Exercise aim ▸ When you repeat the entries, reproduce each line exactly and omit every picture.

════════

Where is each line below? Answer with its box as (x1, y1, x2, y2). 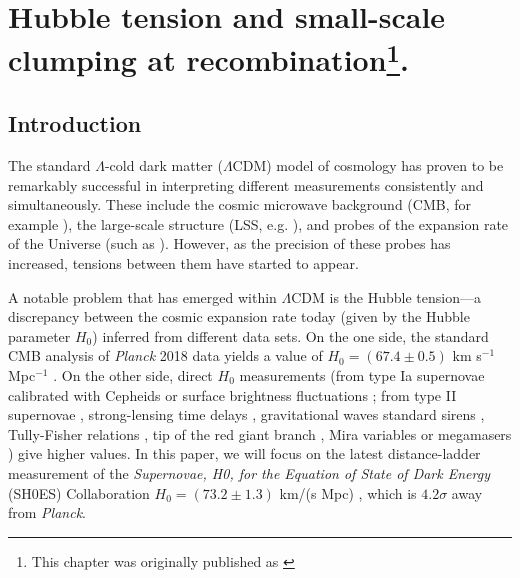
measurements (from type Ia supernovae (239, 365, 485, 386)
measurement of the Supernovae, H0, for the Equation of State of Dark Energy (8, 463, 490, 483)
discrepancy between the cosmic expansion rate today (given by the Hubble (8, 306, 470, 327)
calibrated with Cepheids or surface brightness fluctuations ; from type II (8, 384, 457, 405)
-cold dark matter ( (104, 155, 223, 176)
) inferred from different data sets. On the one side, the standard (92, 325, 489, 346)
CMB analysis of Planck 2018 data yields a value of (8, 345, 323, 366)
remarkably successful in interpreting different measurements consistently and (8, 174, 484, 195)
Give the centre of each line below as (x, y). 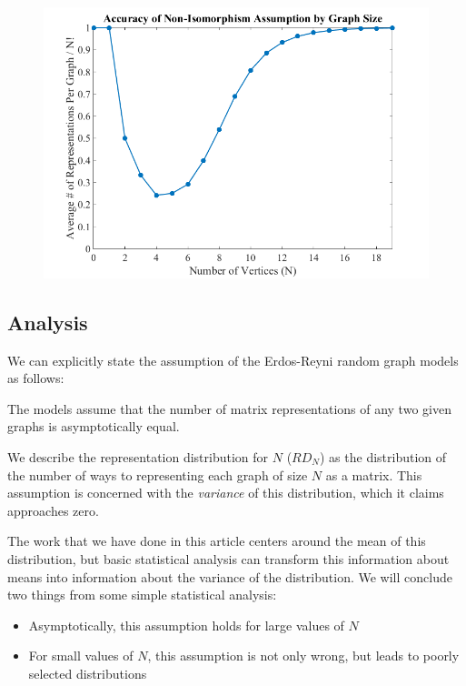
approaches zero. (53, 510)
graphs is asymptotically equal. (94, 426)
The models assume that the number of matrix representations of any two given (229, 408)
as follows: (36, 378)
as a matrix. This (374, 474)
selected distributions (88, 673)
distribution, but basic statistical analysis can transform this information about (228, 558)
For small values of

════════

Exercise result ▸
Where is each line below? Answer with its box as (x1, y1, x2, y2). 
measurements (from type Ia supernovae (239, 365, 485, 386)
measurement of the Supernovae, H0, for the Equation of State of Dark Energy (8, 463, 490, 483)
discrepancy between the cosmic expansion rate today (given by the Hubble (8, 306, 470, 327)
calibrated with Cepheids or surface brightness fluctuations ; from type II (8, 384, 457, 405)
-cold dark matter ( (104, 155, 223, 176)
) inferred from different data sets. On the one side, the standard (92, 325, 489, 346)
CMB analysis of Planck 2018 data yields a value of (8, 345, 323, 366)
remarkably successful in interpreting different measurements consistently and (8, 174, 484, 195)
Give the centre of each line below as (x, y). 
approaches zero. (53, 510)
graphs is asymptotically equal. (94, 426)
The models assume that the number of matrix representations of any two given (229, 408)
as follows: (36, 378)
as a matrix. This (374, 474)
selected distributions (88, 673)
distribution, but basic statistical analysis can transform this information about (228, 558)
For small values of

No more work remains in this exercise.